*WORK TO BE COMPLETED*: The lines to return are the one containing "Vendredi (158, 44)" and all that follow it in the entries below, duplicated exactly and nothing else.
─── DATA EXTRACT ───
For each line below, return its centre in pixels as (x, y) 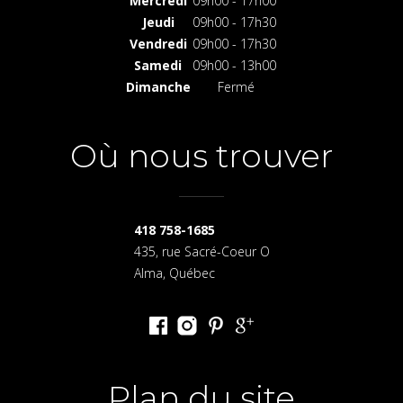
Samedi (158, 66)
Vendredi (158, 44)
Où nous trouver (201, 156)
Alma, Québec (174, 273)
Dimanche (158, 87)
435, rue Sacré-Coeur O (201, 252)
───
*REPLY*:
Vendredi (158, 44)
Où nous trouver (201, 156)
Alma, Québec (174, 273)
Dimanche (158, 87)
435, rue Sacré-Coeur O (201, 252)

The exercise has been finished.